BEGIN Data excerpts

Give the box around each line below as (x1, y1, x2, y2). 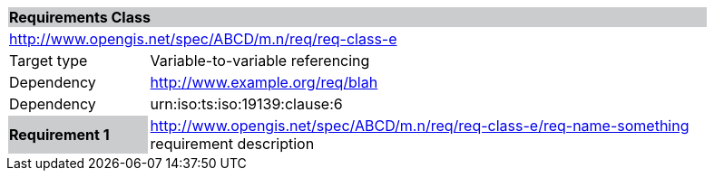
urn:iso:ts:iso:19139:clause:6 (150, 95, 343, 113)
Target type (9, 52, 88, 70)
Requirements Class (9, 8, 151, 26)
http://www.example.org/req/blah (150, 73, 378, 91)
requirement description (150, 135, 315, 153)
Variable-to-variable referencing (150, 52, 370, 70)
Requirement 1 (9, 126, 110, 144)
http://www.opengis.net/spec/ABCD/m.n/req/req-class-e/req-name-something (150, 117, 690, 135)
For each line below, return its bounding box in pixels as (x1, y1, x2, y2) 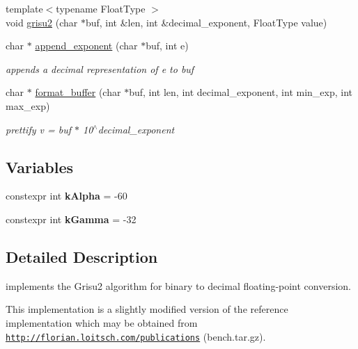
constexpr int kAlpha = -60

END Data excerpts

▶ _Exercise instructions_
Line by line and exactly, write out the material above. Skip the pictures.

▶ _Solution to this problem_
Give the box around each line below as (x1, y1, x2, y2). 
urn:iso:ts:iso:19139:clause:6 (150, 95, 343, 113)
Target type (9, 52, 88, 70)
Requirements Class (9, 8, 151, 26)
http://www.example.org/req/blah (150, 73, 378, 91)
requirement description (150, 135, 315, 153)
Variable-to-variable referencing (150, 52, 370, 70)
Requirement 1 (9, 126, 110, 144)
http://www.opengis.net/spec/ABCD/m.n/req/req-class-e/req-name-something (150, 117, 690, 135)
For each line below, return its bounding box in pixels as (x1, y1, x2, y2) 
constexpr int kAlpha = -60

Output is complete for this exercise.